Search the data for the string "bedroom" and copy each line where it turns up.

[Records from a data collection]
########################################

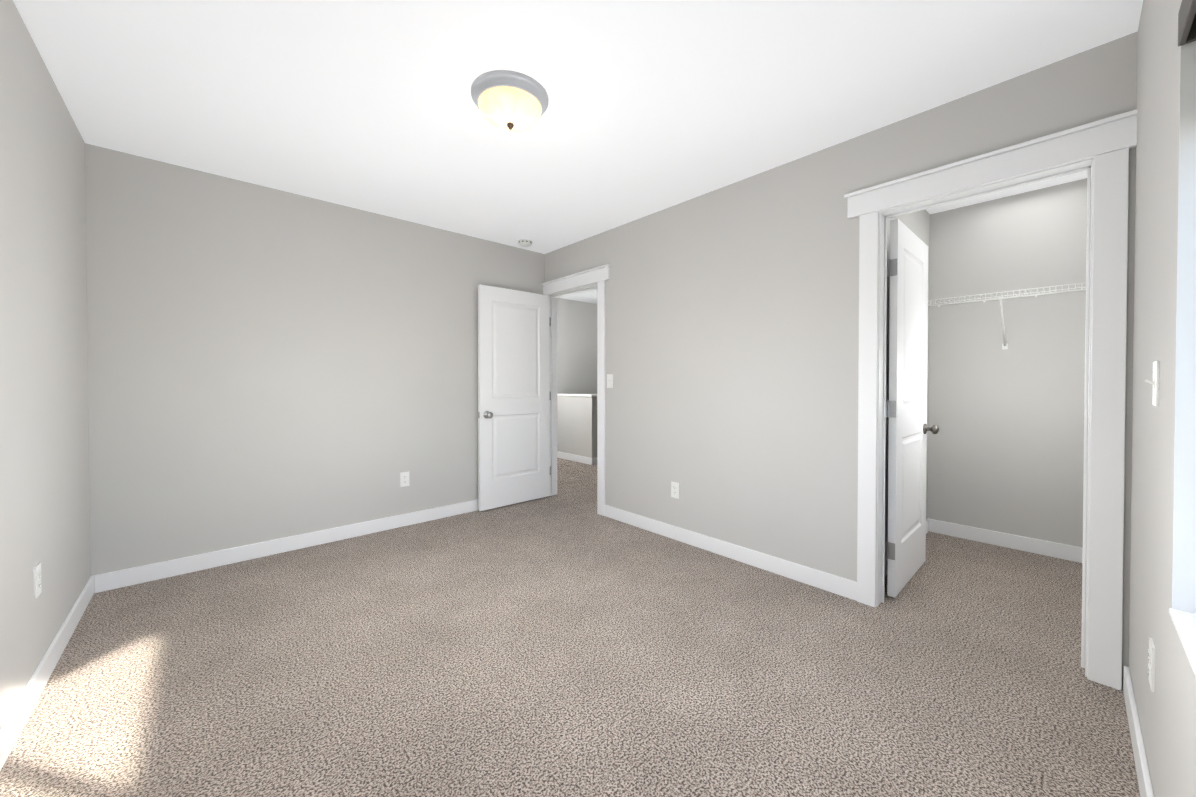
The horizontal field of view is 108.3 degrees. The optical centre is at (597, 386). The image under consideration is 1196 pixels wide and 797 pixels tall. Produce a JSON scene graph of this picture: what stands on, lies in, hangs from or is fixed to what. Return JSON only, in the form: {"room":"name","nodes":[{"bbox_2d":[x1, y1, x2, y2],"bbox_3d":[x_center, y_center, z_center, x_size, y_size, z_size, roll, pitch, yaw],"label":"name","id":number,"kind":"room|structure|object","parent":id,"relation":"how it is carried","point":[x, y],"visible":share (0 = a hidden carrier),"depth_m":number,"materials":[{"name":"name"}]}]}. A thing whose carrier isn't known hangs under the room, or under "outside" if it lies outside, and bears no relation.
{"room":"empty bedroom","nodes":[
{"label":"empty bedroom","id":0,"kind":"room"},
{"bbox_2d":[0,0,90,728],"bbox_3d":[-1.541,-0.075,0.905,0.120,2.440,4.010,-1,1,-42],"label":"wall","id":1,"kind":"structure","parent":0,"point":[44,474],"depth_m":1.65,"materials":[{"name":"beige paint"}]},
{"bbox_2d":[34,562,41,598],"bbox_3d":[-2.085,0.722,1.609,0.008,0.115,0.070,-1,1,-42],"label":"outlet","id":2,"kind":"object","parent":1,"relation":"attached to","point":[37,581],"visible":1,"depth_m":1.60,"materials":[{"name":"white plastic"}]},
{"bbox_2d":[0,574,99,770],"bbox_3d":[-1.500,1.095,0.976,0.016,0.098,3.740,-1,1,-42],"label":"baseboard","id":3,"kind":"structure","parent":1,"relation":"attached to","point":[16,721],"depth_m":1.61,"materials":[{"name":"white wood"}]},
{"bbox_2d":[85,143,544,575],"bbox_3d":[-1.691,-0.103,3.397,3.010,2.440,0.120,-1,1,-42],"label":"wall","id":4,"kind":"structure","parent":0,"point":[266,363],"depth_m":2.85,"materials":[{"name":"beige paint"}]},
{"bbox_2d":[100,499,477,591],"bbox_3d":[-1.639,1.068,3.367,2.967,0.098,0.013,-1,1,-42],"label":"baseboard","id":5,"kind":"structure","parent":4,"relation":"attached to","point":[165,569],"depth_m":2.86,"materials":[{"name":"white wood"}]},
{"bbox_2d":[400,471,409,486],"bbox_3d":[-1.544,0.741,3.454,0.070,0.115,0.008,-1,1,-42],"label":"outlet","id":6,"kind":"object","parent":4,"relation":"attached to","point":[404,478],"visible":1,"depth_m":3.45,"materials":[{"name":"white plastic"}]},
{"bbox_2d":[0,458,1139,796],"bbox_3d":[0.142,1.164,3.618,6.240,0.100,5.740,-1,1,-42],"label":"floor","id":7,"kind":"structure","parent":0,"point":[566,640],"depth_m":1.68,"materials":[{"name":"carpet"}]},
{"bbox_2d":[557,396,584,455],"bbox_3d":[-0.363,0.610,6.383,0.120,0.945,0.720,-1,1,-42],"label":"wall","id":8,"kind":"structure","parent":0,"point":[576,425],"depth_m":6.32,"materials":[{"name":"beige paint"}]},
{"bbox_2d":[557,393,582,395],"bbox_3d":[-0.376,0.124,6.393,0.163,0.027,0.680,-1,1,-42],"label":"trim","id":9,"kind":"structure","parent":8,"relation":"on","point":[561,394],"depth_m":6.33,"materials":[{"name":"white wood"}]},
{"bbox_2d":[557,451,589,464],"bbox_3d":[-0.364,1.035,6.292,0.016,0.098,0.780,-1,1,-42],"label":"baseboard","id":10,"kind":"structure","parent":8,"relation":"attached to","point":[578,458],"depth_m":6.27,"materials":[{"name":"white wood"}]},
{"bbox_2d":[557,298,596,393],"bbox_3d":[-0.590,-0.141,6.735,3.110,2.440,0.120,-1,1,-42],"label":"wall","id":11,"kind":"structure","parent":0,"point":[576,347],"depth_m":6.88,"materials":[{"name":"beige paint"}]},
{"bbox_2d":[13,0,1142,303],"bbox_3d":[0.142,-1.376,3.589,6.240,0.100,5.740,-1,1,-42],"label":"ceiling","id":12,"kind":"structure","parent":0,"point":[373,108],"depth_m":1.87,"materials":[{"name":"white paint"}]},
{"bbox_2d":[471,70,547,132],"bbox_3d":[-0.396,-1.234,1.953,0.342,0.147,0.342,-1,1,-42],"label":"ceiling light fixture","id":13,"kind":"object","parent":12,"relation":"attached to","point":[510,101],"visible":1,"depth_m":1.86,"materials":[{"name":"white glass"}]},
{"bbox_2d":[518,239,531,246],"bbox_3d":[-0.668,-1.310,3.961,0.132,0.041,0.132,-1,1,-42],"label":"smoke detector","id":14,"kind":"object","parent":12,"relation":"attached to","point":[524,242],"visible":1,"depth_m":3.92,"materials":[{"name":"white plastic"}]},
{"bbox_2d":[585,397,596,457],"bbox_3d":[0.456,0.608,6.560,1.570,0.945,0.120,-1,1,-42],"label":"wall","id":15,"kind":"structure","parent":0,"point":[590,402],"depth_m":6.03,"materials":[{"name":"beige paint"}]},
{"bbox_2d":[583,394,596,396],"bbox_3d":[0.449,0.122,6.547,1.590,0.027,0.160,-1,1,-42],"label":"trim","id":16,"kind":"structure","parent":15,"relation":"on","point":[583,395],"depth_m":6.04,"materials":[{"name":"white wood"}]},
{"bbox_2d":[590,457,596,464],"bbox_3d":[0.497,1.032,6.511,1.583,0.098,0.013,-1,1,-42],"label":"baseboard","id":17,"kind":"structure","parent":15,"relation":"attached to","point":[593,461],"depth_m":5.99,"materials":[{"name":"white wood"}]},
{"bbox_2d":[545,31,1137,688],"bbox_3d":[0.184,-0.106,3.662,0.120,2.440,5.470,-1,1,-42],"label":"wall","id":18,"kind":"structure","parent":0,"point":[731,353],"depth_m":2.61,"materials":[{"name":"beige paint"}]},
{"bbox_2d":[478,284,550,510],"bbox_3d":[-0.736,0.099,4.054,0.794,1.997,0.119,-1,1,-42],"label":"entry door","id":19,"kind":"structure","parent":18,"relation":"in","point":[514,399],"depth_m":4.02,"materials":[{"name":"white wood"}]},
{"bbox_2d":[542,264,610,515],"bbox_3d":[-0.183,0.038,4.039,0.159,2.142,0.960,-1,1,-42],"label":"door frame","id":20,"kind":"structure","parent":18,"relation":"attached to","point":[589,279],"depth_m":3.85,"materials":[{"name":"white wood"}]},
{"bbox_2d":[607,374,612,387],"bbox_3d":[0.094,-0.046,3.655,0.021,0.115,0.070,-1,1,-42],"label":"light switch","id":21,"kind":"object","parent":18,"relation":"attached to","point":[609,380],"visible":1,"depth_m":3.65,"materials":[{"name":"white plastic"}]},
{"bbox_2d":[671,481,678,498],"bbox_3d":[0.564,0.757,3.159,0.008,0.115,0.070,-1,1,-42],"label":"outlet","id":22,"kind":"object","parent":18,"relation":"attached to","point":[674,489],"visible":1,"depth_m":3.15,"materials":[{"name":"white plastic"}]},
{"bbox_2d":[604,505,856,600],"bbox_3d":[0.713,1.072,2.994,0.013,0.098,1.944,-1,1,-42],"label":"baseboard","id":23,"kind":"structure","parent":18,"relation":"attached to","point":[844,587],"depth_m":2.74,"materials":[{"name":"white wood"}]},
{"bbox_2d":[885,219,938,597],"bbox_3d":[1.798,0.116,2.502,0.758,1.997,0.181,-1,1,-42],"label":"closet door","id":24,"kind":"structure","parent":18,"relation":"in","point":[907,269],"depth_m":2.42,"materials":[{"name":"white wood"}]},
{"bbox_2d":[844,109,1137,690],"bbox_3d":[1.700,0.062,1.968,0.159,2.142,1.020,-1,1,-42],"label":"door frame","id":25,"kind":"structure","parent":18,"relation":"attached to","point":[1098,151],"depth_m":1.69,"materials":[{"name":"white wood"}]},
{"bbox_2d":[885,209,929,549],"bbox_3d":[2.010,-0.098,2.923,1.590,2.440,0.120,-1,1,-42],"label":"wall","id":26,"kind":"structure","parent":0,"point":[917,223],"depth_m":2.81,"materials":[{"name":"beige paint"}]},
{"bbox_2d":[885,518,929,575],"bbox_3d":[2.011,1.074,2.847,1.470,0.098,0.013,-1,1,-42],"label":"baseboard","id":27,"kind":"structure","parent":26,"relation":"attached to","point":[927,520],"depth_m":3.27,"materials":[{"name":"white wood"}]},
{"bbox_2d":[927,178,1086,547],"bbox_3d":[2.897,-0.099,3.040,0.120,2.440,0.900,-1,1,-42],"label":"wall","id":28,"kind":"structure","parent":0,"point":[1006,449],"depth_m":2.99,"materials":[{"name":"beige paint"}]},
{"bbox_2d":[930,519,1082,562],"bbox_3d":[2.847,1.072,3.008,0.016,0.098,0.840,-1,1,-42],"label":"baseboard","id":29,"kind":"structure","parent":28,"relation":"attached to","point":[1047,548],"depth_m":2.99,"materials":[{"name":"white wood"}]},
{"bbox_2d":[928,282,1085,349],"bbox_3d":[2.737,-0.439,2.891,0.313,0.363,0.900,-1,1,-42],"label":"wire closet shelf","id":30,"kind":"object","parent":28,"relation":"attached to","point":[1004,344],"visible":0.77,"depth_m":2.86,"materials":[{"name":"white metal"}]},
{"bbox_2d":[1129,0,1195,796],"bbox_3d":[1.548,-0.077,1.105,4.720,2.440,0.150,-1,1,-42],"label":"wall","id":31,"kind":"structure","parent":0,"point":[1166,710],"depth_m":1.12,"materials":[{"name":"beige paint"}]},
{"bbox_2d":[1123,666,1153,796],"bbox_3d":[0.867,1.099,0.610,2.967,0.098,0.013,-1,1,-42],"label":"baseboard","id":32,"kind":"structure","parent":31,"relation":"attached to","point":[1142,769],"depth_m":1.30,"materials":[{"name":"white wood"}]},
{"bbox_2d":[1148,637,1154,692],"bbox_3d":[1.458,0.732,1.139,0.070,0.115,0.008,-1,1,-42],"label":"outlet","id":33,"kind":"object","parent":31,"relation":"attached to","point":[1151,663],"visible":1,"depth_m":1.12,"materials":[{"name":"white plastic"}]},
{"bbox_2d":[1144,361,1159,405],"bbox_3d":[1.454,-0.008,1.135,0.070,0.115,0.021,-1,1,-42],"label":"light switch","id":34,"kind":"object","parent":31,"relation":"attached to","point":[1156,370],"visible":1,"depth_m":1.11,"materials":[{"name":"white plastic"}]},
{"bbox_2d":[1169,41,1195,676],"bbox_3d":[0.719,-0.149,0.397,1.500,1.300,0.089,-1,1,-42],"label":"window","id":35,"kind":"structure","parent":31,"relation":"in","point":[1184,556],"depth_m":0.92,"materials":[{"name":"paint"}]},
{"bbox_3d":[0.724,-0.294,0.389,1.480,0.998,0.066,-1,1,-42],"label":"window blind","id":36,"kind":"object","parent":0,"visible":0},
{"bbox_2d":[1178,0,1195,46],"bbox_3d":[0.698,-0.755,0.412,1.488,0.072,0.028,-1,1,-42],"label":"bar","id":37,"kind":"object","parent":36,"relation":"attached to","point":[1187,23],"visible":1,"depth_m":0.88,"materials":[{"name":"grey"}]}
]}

########################################

● **Answer**:
{"room":"empty bedroom","nodes":[
{"label":"empty bedroom","id":0,"kind":"room"},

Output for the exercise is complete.